Task requirements> In the answer, each line must appear exactly as in the records, and no picture may appear.

The data>
************

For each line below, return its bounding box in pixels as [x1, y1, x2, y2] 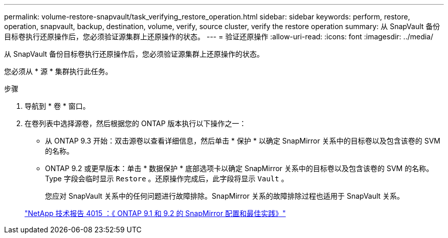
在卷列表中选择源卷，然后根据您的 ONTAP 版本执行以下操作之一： [25, 119, 247, 128]
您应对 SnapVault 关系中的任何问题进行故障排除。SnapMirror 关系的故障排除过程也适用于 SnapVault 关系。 [45, 192, 405, 200]
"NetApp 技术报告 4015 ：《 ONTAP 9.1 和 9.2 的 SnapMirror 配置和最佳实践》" [25, 209, 286, 218]
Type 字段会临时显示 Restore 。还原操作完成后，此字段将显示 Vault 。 [45, 174, 288, 183]
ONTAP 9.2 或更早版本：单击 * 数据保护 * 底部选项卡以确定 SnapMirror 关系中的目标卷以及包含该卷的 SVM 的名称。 [45, 164, 434, 173]
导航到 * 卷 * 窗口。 [25, 102, 90, 110]
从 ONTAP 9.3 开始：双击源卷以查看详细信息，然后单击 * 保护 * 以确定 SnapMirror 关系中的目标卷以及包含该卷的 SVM [45, 136, 440, 145]
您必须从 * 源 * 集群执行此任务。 [4, 67, 113, 76]
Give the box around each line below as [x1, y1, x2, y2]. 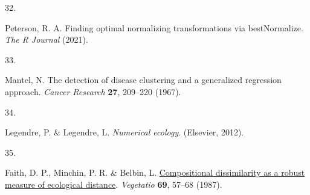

************

Solved exercise>
For each line below, return its bounding box in pixels as [x1, y1, x2, y2] 
在卷列表中选择源卷，然后根据您的 ONTAP 版本执行以下操作之一： [25, 119, 247, 128]
您应对 SnapVault 关系中的任何问题进行故障排除。SnapMirror 关系的故障排除过程也适用于 SnapVault 关系。 [45, 192, 405, 200]
"NetApp 技术报告 4015 ：《 ONTAP 9.1 和 9.2 的 SnapMirror 配置和最佳实践》" [25, 209, 286, 218]
Type 字段会临时显示 Restore 。还原操作完成后，此字段将显示 Vault 。 [45, 174, 288, 183]
ONTAP 9.2 或更早版本：单击 * 数据保护 * 底部选项卡以确定 SnapMirror 关系中的目标卷以及包含该卷的 SVM 的名称。 [45, 164, 434, 173]
导航到 * 卷 * 窗口。 [25, 102, 90, 110]
从 ONTAP 9.3 开始：双击源卷以查看详细信息，然后单击 * 保护 * 以确定 SnapMirror 关系中的目标卷以及包含该卷的 SVM [45, 136, 440, 145]
您必须从 * 源 * 集群执行此任务。 [4, 67, 113, 76]
Give the box around each line below as [x1, y1, x2, y2]. 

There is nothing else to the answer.